E por último, para fecharmos a questão das possibilidades de intervenção, temos a resenha elaborada por Rose Skripka N. Gabriel. A resenha traz o livro A intervenção psicopedagógica nas dificuldades de aprendizagem escolar, da Editora Wak, escrito por Maria Lucia Lemme Weiss, psicóloga, pedagoga e psicopedagoga clínica e institucional, professora e assessora em cursos de Psicopedagogia no Brasil, ex-presidente da Associação Brasileira de Psicopedagogia (ABPp) e professora adjunta do Instituto de Psicologia da Universidade do Estado do Rio de Janeiro (UERJ). Nesta obra, a autora aborda a intervenção psicopedagógica sob dois parâmetros que se justapõem a sua experiência pessoal e uma proposta de método de trabalho.

O livro indica caminhos fornecendo um roteiro de atuação do psicopedagogo, tanto dentro do consultório como nos outros ambientes que envolvem a queixa do paciente. Assim, segundo Rose a autora explica que

[...] os recursos que o psicopedagogo pode usar em sua atuação nos atendimentos que paulatinamente conduzem o paciente a lidar melhor com suas dificuldades. São ações nas quais é imprescindível que o profissional tenha clareza de qual objetivo pretende atingir, pois a intervenção neste caso significa mostrar ao paciente outras possibilidades para se chegar ao conhecimento de um objeto, que vêm para acrescentar ao modo de compreender que o paciente já traz consigo.

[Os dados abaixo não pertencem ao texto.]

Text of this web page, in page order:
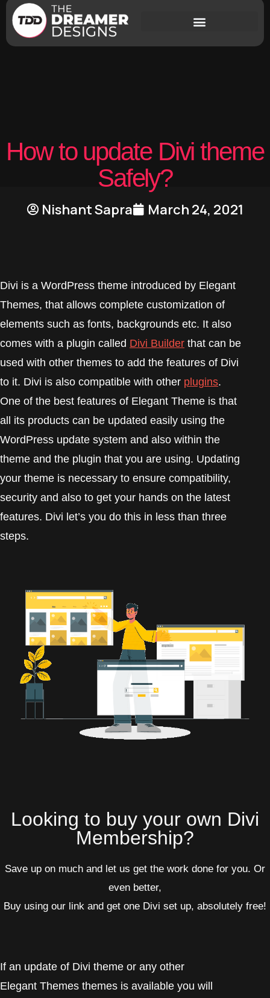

Desta forma, a Revista Construção Psicopedagógica convida você leitor para dialogar com as diferentes possibilidades do trabalho psicopedagógico, nos seus diversos aspectos, sejam eles culturais, afetivos, sociais, envolvendo os diferentes atores: paciente, família, escola e comunidade, em suas possibilidades interventivas em interface com outros campos, tais como educação, linguagem, saúde, psicanálise entre outras, tendo sempre um olhar multidisciplinar, interdisciplinar e transdisciplinar.

Além da gratidão pela companhia na leitura e divulgação de nossa revista, esperamos também a sua contribuição para o próximo número. Ela é muito importante para nós!